Shouldn't this also support async serialization? Is the assumption that everything is buffered in memory? I have other questions about how we would make this trimmable/AOT friendly but maybe the ideas from JSON can be used with this model to make that happen. Either way, I'd love to see an associated strawman.

Last but not least, we need a couple of binary serializer implementations to see if this abstraction works well:

geeknoid commented 1 year ago

@davidfowl Yes, the assumption is that the serialized state is in memory.

You are starting and ending with a T so at some point, the entirety of the state must be in the managed heap. The abstraction here implies that the serialization of this T must also fit in memory. In addition, the in-memory nature means that writing out to the network cannot happen until everything has been fully serialized, and deserialization can't happen unless everything has been fully read in from the network.
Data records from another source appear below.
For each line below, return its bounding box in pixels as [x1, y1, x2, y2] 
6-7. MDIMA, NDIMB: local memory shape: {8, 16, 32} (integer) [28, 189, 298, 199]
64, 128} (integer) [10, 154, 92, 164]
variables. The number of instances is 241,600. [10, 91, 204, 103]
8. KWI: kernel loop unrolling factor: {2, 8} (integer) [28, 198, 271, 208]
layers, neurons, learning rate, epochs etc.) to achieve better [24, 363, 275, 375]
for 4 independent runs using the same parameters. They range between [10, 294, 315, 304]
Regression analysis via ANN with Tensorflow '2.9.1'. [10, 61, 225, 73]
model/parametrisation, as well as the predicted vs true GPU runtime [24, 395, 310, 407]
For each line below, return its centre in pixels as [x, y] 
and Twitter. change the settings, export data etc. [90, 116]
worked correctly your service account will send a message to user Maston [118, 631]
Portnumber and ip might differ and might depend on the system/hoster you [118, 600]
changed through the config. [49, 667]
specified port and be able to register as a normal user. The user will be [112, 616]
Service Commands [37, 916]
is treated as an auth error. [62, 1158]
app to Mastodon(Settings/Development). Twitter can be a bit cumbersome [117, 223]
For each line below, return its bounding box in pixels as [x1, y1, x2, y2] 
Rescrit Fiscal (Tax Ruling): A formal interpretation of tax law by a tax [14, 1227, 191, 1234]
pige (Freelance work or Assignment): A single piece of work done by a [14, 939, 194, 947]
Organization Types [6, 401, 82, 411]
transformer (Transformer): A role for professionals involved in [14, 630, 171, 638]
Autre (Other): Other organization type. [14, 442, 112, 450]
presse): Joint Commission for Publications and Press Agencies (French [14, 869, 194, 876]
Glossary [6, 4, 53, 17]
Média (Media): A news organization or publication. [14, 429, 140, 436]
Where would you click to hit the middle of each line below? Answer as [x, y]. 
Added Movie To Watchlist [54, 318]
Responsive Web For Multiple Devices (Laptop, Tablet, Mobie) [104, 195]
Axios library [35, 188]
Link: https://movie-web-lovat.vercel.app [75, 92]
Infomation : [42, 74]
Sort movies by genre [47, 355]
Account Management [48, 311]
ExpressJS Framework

It's a trade-off. This abstraction is simple and highly efficient for the common case of relatively small Ts. But it can bog down with huge Ts. A Stream-based model is more expensive in the majority of cases, but may consume less memory and potentially allow concurrent processing for very large Ts.

stephentoub commented 1 year ago

It's a trade-off

Why is a trade-off needed? Presumably we only expect a relatively small number of implementations, such that it's ok to increase the work required for an implementor by increasing the number of members to be implemented. But if we really want to avoid that, we could also add the additional methods as virtual, with a functional base implementation that can be overridden to make it as efficient as possible, e.g.

public abstract class BinarySerializer
{
    public abstract void Serialize<T>(T value, IBufferWriter<byte> destination) where T : notnull;
    public abstract T Deserialize<T>(ReadOnlyMemory<byte> data) where T : notnull, new();

    public virtual void Serialize<T>(T value, Stream destination) where T : notnull {...} 
    public virtual T Deserialize<T>(Stream source) where T : notnull, new() {...} 

    public virtual ValueTask SerializeAsync<T>(T value, Stream destination, CancellationToken cancellationToken = default) where T : notnull {...} 
    public virtual ValueTask<T> DeserializeAsync<T>(Stream source, CancellationToken cancellationToken = default) where T : notnull, new() {...} 
}

Also, why is there a new() constraint on the T? Isn't that limiting?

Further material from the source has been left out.